The county typically holds afternoon bond hearings at 3 p.m.

Jail records show the judge set a $5,000 no-cash bond on Green, who does not have a criminal record. Bullock’s bond was set at $2,500 surety. Bullock is already out on bond from a gun charge in February 2021.

Neither SLED nor the Attorney General’s Office provided any details about the charges as of this report. SLED could only confirm Bullock’s arrest in connection to the Slade estate theft investigation, but when asked about the specifics, the state’s top law enforcement agency did not respond.

SLED’s press office also did not have copies of the warrants the arresting agents used to charge the women.

AG Spokesman Robert Kittle also did not know anything about the arrests when contacted late Friday evening. Kittle said he conferred with Assistant Attorney General Joel Kozak on Tuesday about the Slade case, but Kozak did not mention his intent to charge the women on Friday; just three days later.

We’ve checked on the status of the Slade estate investigation every month since SLED finished its criminal investigation in June 2022. SLED turned over the Slade investigation to the AG’s office on June 10, 2022, for the AG’s office to determine whether to file charges.

It took the AG’s office and Kozak nearly 14 months to file the single charge against Bullock and Green. None of the others depicted in the security camera records have been charged.

Surveillance camera video from outside Hollis Slade’s Marlboro County home shows Ricky Gardner carrying a plastic container from the home and loading it into his truck. Slade died the day before and his wife, who suffers from severe dementia, was inside the home at the time. (Source: Hollis Slade Estate)

We contacted Tammy Bullock late Friday to ask whether she had an attorney representing her on the new charge. Bullock did not respond as of the posting of this report. We also contacted Charlotte Green by phone.

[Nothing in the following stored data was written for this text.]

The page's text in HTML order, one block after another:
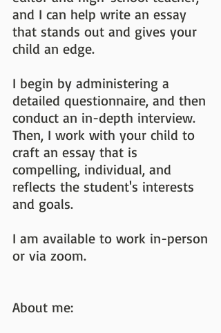
and I can help write an essay
that stands out and gives your
child an edge.
I begin by administering a
detailed questionnaire, and then
conduct an in-depth interview.
Then, I work with your child to
craft an essay that is
compelling, individual, and
reflects the student's interests
and goals.
I am available to work in-person
or via zoom.
About me:

“Go f–k yourself, man,” Green told QCN’s Chief Investigator Jody Barr in the call. Green hung up before we could ask about her attorney situation.

Bullock was charged with pointing and presenting a firearm in February 2021 – just days after Slade’s death – stemming from an incident involving her roommate. That gun charge was initially filed under a Bennettsville city ordinance, but the police department later charged Bullock under the state’s pointing and presenting statute in October 2021.

The AG’s office took over that prosecution but has never set a court date, despite Bullock’s attorney filing a motion to dismiss in December 2021. Bullock’s weapon charge is still pending with no action in the case in the past 19 months.

As soon as we can access the charging documents in the case, we’ll update our reporting.